I bring this topic up because, while Vietnam has made great strides economically, it’s still an obviously poor place and I’ve encountered all of two people begging (that’s from three days of this trip and three other weekly trips in the last decade). For the most part, the place is filled with micro-enterprises where someone turns a hole in a building into a shop selling something or other.

 





 These guys are the answer to how I survived before I got a serious job. They are also what you call the unknown reason as to why people become entrepreneurs. For me, I ended up as a “free-lance entrepreneur” because I didn’t have a choice. I had to do something to put money in the pocket. I had burnt out and crashed after my first job in a fly-by-night agency, which worked me the most ridiculous hours. It didn’t help that the girl I was with at the time decided that my job was her jealous competitor and would either call up crying or stalk me in the office. The average lifespan of someone in my job was three weeks (including the two week notice period) and I somehow managed to last four-months.

However, when I went to look for other jobs, people didn’t see me as someone with four and half months of experience. They saw me as someone who quit too easily and given that there was a recession in 2001 and the advertising and PR industry had been hit, I wasn’t exactly anyone’s favourite choice to get hired.

A friend from university days then suggested that rather than look for someone to pay me a salary, I might as well go straight to the source of the money – the client. I remember my first client being a Holistic Living festival. Made all of $400 from the job and then I picked up a client called Tempur, who made the most expensive but the most interesting sleep materials.

I spent slightly over a decade freelancing.

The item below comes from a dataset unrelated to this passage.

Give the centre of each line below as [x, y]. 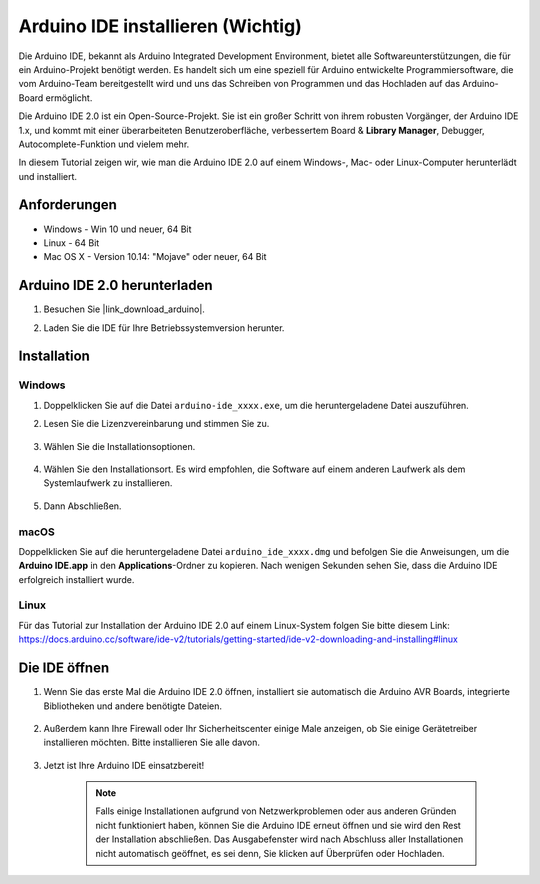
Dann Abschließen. [82, 506]
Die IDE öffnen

I did have spells in agencies but somehow got myself fired after four months. I did try to teach and ended up resigning because I dreaded the bureaucracy involved (I am allergic to “committee meetings” and I can say with some pride that I never have been and never will be involved with committees again). Somehow, I managed to last a decade with no agency experience in an industry that only “respects” industry experience.

One of the most fundamental questions that I was consistently asked during that period was “why can’t you get a proper job?” If I think back, I guess my answer was simple – no one wants to hire me (at the time I had a very patchy work history) and so I have no choice but to hire myself.

Now, I failed to build anything resembling a business. However, I will make the point that the path of entrepreneurship isn’t a conscious choice. There are a few too many self-help books telling you that you are either an employee or an entrepreneur. Then, you live in Singapore, you get a government that believes that entrepreneurship is nothing more than a fancy word to show that you’re trendy and I do get the feel that the government tends to see entrepreneurship something it can offer the citizens as an alternative career.

Truth be told, entrepreneurship is not for everyone. Too many people talk about it as the only way to get rich but ignore the fact that most of the journey an entrepreneur makes is long, hard work and the opposite of financially rewarding. Not everyone is cut out for that.

However, that being said, there may not be a choice for an increasing number of us. The tech lay offs should be a very good indicator for many of us that the concept of a steady job isn’t so steady anymore.

It’s even if worse if you happen to be over 45 and some bureaucrat in the accounts department in New York or London sees you as a costs to the CEO’s bonus. You can get culled and unfortunately, we live in a world where the HR department is not going to look at your “loyalty” or “skills and experience” but what you’re costing the company. An increasing number of HR departments look at a guy with skills and the fresh graduate with no skills and figure out that its cheaper to hire the fresh graduate and train him or her with the skills than to keep the old timer.

So, an increasing number of us have to understand that we’re not going to have income security. We need to understand that we have to have something to sell regardless of our employment status. It’s as simple as sell or die.

Governments talk about economic growth. Individuals need to talk about survival. Sure, at certain stages you may get a hand out. However, that won’t last forever. Always look for something to sell.

When you’re in entrepreneurship mode, you stop looking at defending your turf and look for various angles to get something from a situation. For example, if you lose out on a job, do you sit there and complain about how unfair life is or do you find a way of getting something from the guy who got the job?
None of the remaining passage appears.